Geography999 · 06/02/2018 21:07

It varies enormously. Some secondary schools have strict policies and teachers have to mark in very similar ways. Even down to the colour pen they use. Other schools are more relaxed and teachers can have their own style, or different departments will have their own policies.

There is no “rule”, each school will decide what suits them.

Coolaschmoola · 06/02/2018 21:16

I read some research recently (don't ask me where, I'm ill, it's late and I've been invigilating and in depth marking mocks all day) that verbal feedback is far more effective than written feedback, because it demands interaction and checks understanding. Written feedback can (and often is) ignored.

I in depth mark two pieces of work per student per half term. I also go around EVERY student in EVERY lesson giving verbal feedback.
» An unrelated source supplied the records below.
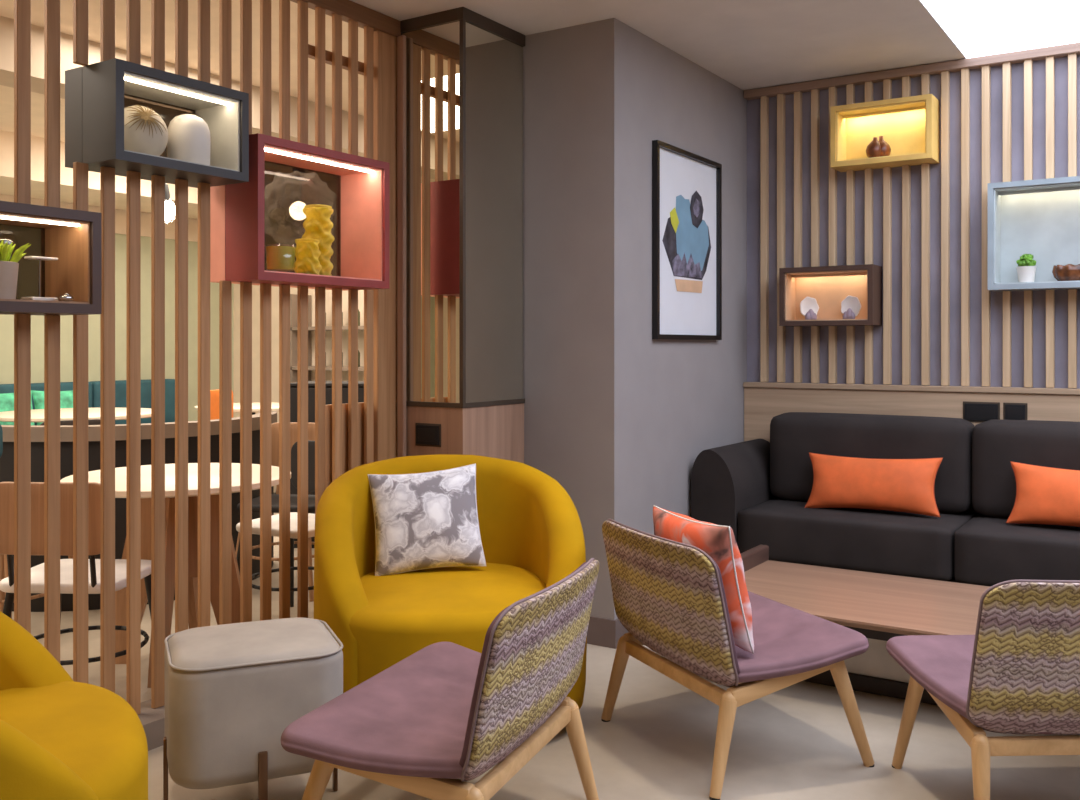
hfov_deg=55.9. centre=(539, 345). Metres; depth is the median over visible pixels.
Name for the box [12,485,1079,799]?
floor
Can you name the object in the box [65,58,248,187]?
display box
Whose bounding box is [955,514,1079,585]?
seat cushion
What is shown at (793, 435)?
cushion
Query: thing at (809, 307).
shell ornament
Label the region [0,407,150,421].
cafe table
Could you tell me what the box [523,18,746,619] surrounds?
wall pier
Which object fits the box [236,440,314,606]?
cafe chair
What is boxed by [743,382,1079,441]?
panel
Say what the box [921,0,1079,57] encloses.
ceiling light panel
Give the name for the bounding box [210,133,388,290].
display box
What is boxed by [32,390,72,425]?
bench cushion
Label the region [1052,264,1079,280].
bowl
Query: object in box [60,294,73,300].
ornament
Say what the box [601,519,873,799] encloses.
lounge chair
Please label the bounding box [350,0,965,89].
ceiling
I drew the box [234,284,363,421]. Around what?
wall
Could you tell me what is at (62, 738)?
armchair
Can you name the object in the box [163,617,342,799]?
pouffe
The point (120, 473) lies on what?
cafe table
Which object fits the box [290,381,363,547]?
base cabinet
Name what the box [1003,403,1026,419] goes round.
power socket
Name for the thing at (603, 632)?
baseboard
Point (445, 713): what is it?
lounge chair
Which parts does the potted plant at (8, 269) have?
pot
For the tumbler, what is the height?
0.106 m
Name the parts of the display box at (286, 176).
frame, glass
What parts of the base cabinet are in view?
door, door
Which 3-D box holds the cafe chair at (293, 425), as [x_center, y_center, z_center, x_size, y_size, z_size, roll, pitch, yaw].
[-1.291,0.831,5.226,0.446,0.842,0.460,0,0,9]
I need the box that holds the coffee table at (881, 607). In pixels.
[741,545,989,705]
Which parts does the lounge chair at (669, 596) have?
leg, rail, cross rail, leg, backrest, seat, rail, leg
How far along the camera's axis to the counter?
4.86 m
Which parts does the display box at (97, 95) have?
glass
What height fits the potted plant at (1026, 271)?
0.135 m
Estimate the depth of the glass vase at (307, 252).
3.73 m
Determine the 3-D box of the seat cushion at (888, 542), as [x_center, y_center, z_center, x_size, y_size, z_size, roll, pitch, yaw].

I point out mistakes for them to correct. I make suggestions. I check understanding. I then stamp their work to show we've had a conversation.

I know their strengths and weaknesses much better through actual interaction than marking and my achievement rate is excellent.

A different approach doesn't mean a worse approach. I do it because it gets results.

Gide · 06/02/2018 21:22

We get large stamps made with up to 12 categories. Cross=incorrect, tick=correct, circle=missing this. We then ‘deep mark’ every 3 weeks, comments, examples, model. Kids re-write corrected work. Bit long winded, but I’m fierce when it comes to marking.

Ribena3 · 07/02/2018 16:43

Stamp idea sounds good. At least you know there's been some feedback.

OP posts:
Ribena3 · 07/02/2018 16:51

@Coolaschmoola It's nice to actually know what goes on elsewhere. I can ask now more about verbal feedback since written isn't there in the same way.

The stamps would help me to see as a parent that something is going on. At the moment the work might have the circled wrong answers or underlined. Maybe the corrected answer maybe not and no words. I have no way of knowing there were conversations about the work. They do whole class feedback. I'm generalising...

OP posts:
CocktailsAndDreams · 07/02/2018 16:54

My kids have a mark + WWW (what went well) + EBI (even better if...). Not on every single piece of work but on about 60% of it and almost always on peer marking.